> Parallelize block pruning of default datamap in driver for filter query processing
> -----------------------------------------------------------------------------------
>
> Key: CARBONDATA-3118
> URL:
https://issues.apache.org/jira/browse/CARBONDATA-3118> Project: CarbonData
> Issue Type: Improvement
> Reporter: Ajantha Bhat
> Assignee: Ajantha Bhat
> Priority: Major
> Fix For: 1.5.1
>
> Time Spent: 7.5h
> Remaining Estimate: 0h
>
> *"Parallelize block pruning of default datamap in driver
> for filter query processing"*
> *Background:*
> We do block pruning for the filter queries at the driver side.
> In real time big data scenario, we can have millions of carbon files for
> one carbon table.
> It is currently observed that for 1 million carbon files it takes around 5
> seconds for block pruning.
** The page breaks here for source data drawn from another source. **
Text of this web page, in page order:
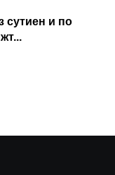
сутиен и по
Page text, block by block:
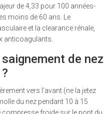
de 4,33 pour 100 années-
moins de 60 ans. Le
et la clearance rénale,
anticoagulants.
de nez
vers l'avant (ne la jetez
du nez pendant 10 à 15
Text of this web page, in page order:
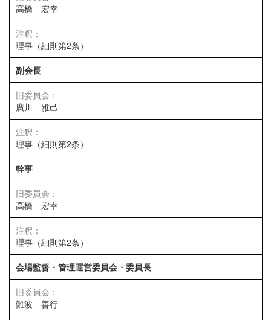
高橋 宏幸
理事（細則第2条）
副会長
廣川 雅己
理事（細則第2条）
幹事
高橋 宏幸
理事（細則第2条）
会場監督・管理運営委員会・委員長
難波 善行
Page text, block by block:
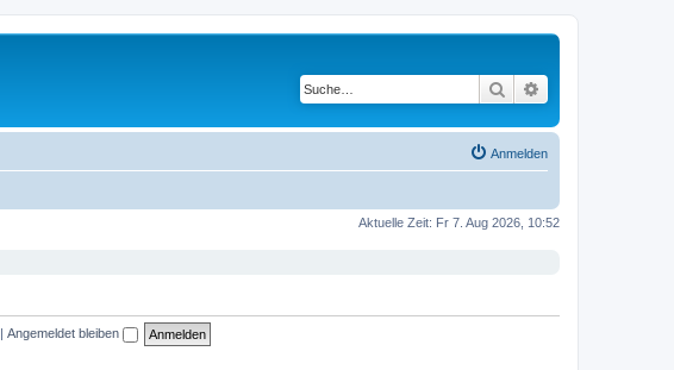
Suche
Anmelden
Aktuelle Zeit: Fr 7. Aug 2026, 10:52
| Angemeldet bleiben
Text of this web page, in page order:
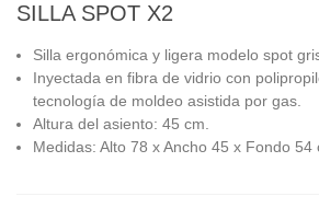
SILLA SPOT X2
Silla ergonómica y ligera modelo spot
Inyectada en fibra de vidrio con
tecnología de moldeo asistida por gas.
Altura del asiento: 45 cm.
Medidas: Alto 78 x Ancho 45 x Fondo 54
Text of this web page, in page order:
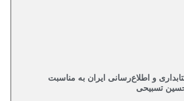
و اطلاع‌رسانی ایران به مناسبت
تسبیحی
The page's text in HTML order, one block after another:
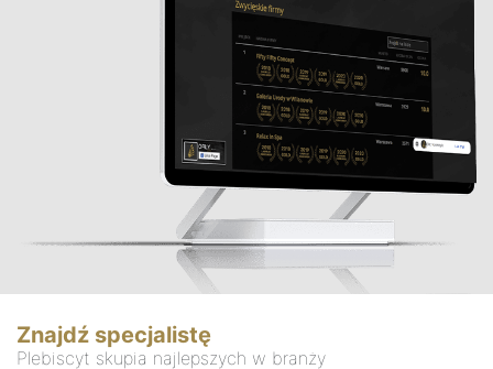
Znajdź specjalistę
Plebiscyt skupia najlepszych w branży
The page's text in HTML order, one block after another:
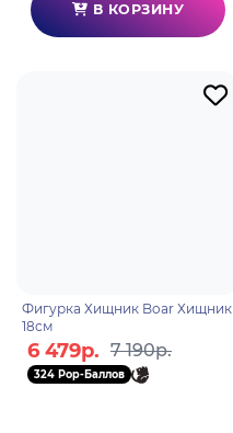
В КОРЗИНУ
Фигурка Хищник Boar Хищник
18см
6 479р. 7 190р.
324 Pop-Баллов
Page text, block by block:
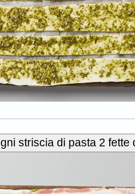
striscia di pasta 2
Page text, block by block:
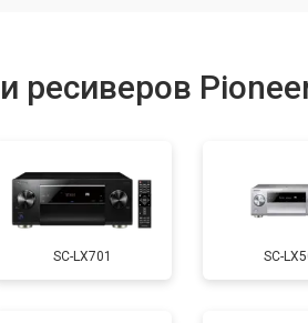
ресиверов
SC-LX701 SC-
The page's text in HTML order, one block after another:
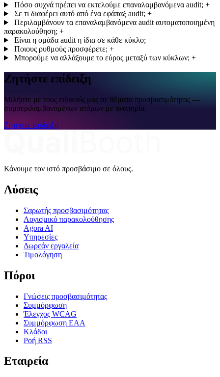
Πόσο συχνά πρέπει να εκτελούμε επαναλαμβανόμενα audit; +
Σε τι διαφέρει αυτό από ένα εφάπαξ audit; +
Περιλαμβάνουν τα επαναλαμβανόμενα audit αυτοματοποιημένη
παρακολούθηση; +
Είναι η ομάδα audit η ίδια σε κάθε κύκλο; +
Ποιους ρυθμούς προσφέρετε; +
Μπορούμε να αλλάξουμε το εύρος μεταξύ των κύκλων; +
Ζητήστε επίδειξη
Μιλήστε με τους ειδικούς μας σε θέματα προσβασιμότητας —
συμπεριλαμβανομένων ατόμων με αναπηρία.
Ζητήστε επίδειξη
Κάνουμε τον ιστό προσβάσιμο σε όλους.
Λύσεις
Σαρωτής προσβασιμότητας
Λογισμικό παρακολούθησης
Agora AI
Υπηρεσίες
Δωρεάν εργαλεία
Τιμολόγηση
Πόροι
Γνώσεις προσβασιμότητας
Συμμόρφωση
Έλεγχος WCAG
Συμμόρφωση EAA
Κλάδοι
Ροή RSS
Εταιρεία

As each carbon file takes around 0.005ms for
> pruning
> (with only one filter columns set in 'column_meta_cache' tblproperty).
> If the files are more, we might take more time for block pruning.
> Also, spark Job will not be launched until block pruning is completed. so,
> the user will not know what is happening at that time and why spark job is
> not launching.
> currently, block pruning is taking time as each segment processing is
> happening sequentially. we can reduce the time by parallelizing it.
> *solution:*Keep default number of threads for block pruning as 4.
> User can reduce this number by a carbon property
> "carbon.max.driver.threads.for.pruning" to set between -> 1 to 4.
> In TableDataMap.prune(),
> group the segments as per the threads by distributing equal carbon files to
> each thread.
> Launch the threads for a group of segments to handle block pruning.